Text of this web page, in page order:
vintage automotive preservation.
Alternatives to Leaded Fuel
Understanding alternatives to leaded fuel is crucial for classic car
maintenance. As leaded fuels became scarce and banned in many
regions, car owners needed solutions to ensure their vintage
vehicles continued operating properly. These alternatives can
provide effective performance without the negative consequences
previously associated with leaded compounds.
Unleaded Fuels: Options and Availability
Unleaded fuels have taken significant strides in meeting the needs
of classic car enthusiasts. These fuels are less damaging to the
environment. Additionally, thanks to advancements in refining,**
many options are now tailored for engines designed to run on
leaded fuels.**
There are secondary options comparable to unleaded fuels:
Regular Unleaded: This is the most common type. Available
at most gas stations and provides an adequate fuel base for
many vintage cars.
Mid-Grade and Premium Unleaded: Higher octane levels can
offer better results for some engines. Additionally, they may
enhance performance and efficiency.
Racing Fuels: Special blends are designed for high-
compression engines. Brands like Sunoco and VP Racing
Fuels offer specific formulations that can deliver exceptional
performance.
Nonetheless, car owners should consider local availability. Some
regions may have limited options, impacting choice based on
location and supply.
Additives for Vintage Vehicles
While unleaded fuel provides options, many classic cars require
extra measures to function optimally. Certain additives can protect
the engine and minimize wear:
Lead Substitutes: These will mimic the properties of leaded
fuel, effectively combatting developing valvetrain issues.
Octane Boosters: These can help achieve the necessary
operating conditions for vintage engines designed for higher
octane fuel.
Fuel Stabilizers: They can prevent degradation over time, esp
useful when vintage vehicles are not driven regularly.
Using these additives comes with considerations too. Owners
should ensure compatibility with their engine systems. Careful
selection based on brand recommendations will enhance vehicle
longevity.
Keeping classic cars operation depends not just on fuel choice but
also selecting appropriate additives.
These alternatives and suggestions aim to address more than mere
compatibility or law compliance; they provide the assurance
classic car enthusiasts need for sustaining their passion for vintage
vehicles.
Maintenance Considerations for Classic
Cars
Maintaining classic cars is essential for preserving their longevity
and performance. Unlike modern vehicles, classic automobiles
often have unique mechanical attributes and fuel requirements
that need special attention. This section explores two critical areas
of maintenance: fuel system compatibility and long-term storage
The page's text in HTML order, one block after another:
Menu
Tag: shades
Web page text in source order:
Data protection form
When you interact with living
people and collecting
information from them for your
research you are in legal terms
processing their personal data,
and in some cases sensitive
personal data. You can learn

────────────────

TASK PROMPT: Each of the lines from the one holding "Tag: shades" through the final line of the entries is to be set down exactly, and no others.

EXPECTED ANSWER:
Tag: shades
Web page text in source order:
Data protection form
When you interact with living
people and collecting
information from them for your
research you are in legal terms
processing their personal data,
and in some cases sensitive
personal data. You can learn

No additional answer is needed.